Study Results from DIAN-TU Trial Presented at Recent Medical Meeting

New data from the DIAN-TU study, which is testing drugs in people with a rare inherited form of Alzheimer’s disease, shows the value of biomarkers in clinical trials and further validates the need for Alzheimer’s research to focus on diverse drug targets beyond amyloid. Investigators from the Washington University School of Medicine presented the results at the first virtual AAT-AD/PD [International Conference on Alzheimer’s & Parkinson’s Diseases] meeting on April 2.

Investigators reported earlier this year that neither study drug, solanezumab (Eli Lilly and Co.) or gantenerumab (Roche and Genentech), met the primary goal of slowing cognitive decline. But they also collected spinal fluid samples and used an amyloid PET brain scan, to monitor the biological changes associated with treatment.

Investigators measured the levels of four proteins that are implicated in Alzheimer’s disease in the spinal fluid of study participants.  Both drugs reversed abnormal spinal fluid levels of beta amyloid, indicating that they had an effect on their intended amyloid target, and reduced elevated levels of neurofilament light (NfL), a recently validated biomarker that measures neurodegeneration in the brain. In addition, gantenerumab, but not solanezumab, was associated with reductions in two spinal fluid proteins, total tau and phospho-tau, that are thought to reflect neurodegeneration, as well as reductions in the amount of amyloid plaques in the brain measured by PET scan.

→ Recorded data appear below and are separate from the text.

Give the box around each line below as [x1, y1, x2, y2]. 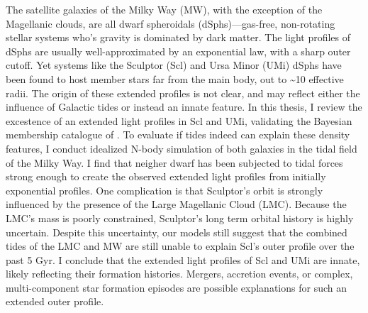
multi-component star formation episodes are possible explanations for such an [6, 280, 347, 295]
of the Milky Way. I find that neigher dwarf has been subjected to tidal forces [6, 155, 343, 170]
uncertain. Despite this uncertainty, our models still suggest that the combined [6, 224, 347, 239]
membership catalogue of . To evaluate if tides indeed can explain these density [6, 127, 350, 142]
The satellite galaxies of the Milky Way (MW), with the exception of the [6, 2, 323, 16]
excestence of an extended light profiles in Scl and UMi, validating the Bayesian [6, 113, 352, 128]
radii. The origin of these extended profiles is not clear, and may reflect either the [6, 85, 360, 100]
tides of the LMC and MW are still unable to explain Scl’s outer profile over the [6, 238, 355, 253]
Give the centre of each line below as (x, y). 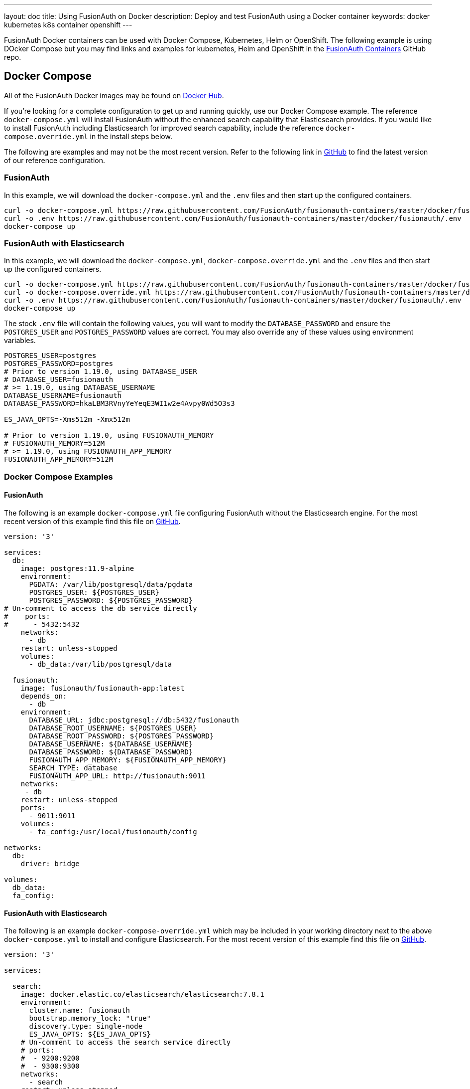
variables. (20, 341)
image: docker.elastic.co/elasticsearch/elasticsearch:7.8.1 (142, 995)
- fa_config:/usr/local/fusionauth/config (113, 831)
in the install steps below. (131, 136)
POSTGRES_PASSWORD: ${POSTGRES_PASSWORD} (111, 600)
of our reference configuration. (55, 160)
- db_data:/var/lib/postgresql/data (101, 664)
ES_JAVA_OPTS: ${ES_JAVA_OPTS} (90, 1034)
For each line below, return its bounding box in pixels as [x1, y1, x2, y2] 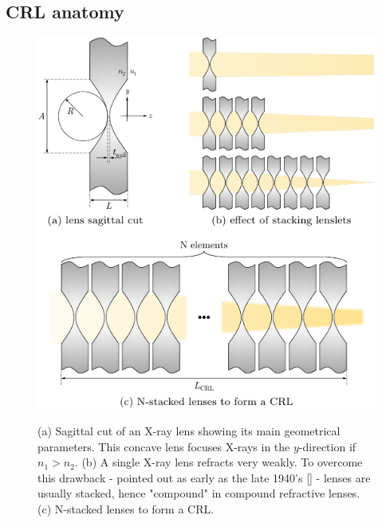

“While this study hasn’t given us the holy grail — an effective drug for Alzheimer’s — its innovative design and biomarker findings are moving the field forward,” said Howard Fillit, MD, Founding Executive Director and Chief Science Officer at the Alzheimer’s Drug Discovery Foundation (ADDF. “The positive biomarker results coupled with no clinical effect, that is no significant slowing of cognitive decline — provide further proof that reducing amyloid burden in the brain may not be enough to slow or reverse cognitive and functional decline in Alzheimer’s patients. There must be other processes involved that we need to target therapeutically to have an impact on treating and preventing Alzheimer’s.”

The DIAN-TU study uses an innovative platform trial design, with one placebo control group and simultaneous evaluation of multiple treatment drugs. This will allow investigators to cycle in new drugs for testing without having to develop, validate and gain approval of a new trial design and infrastructure. These efficiencies help trials find meaningful results with fewer patients, fewer patient failures, less time and a greater probability of success than traditional two-arm trials.[1]

We now understand that Alzheimer’s is a complicated disease caused by a range of factors and that a broad approach that moves beyond targeting beta-amyloid is necessary. Like other diseases of aging —cancer, diabetes and heart disease— the answer likely lies in a combination treatment approach that addresses multiple pathways contributing to the disease: misfolded proteins, inflammation, vascular problems, and other aging malfunctions. Trials such as DIAN-TU provide valuable insights that will improve future research.

1. Saville BR and Berry SM. Efficiencies of platform clinical trials: A vision for the future. Clin Trials. 2016;13(3):358-366.